They kind of have to at some point, otherwise you're using artificial nitrogen
to top up the soil and that's not just bad for the soil but is also depleting
a limited resource (The nitrogen comes from what IIRC is, a single mine).

I remember reading about some farmers that managed to buck the usual
statistics by getting around half a thousand chickens to an acre of farmland
-- the chickens acted as a natural form of pest-control for the farmland, and
their shit and corpses (when they died) provided a natural source for the NPK
needed to feed the soil.

The thing is, vegans forget that plants, etc. have all evolved with death as
part of the equation. Animal death is required in some form, to supply the
micro-organisms in the soil with the proper nutrients.

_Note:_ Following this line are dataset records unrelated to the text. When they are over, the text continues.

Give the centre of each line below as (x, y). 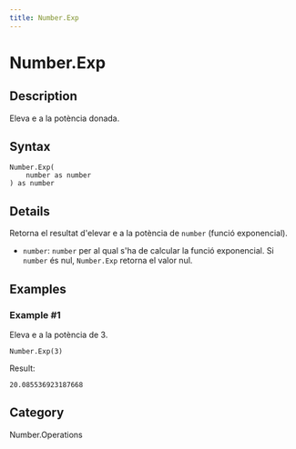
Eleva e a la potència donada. (65, 118)
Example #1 (35, 314)
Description (43, 96)
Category (37, 413)
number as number (59, 175)
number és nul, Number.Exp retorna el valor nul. (107, 261)
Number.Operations (46, 434)
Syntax (30, 147)
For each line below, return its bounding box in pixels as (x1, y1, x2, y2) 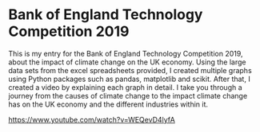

Anyone who has studied
farming and agriculture knows that the ideal isn't to eliminate animal death
(something that is pretty much impossible unless you want to destabilize the
ecosystem and starve your plants), but try to minimize it and ensure that the
death is not wasted.

I think this mistake in understanding goes back to school, where children are
taught that if you give plants soil, water and sunlight, they will grow. They
could take that opportunity to talk about the NPK cycle, the billions of
micro-organisms in the soil that need to be fed to provide the plants with
nutrients, the fact that dead animals help feed the plants and the micro-
organisms, etc. Not teaching children about this when children are capable of
understanding it is a disservice given that for many people that is the _only_
schooling that they will ever have on farming and agriculture.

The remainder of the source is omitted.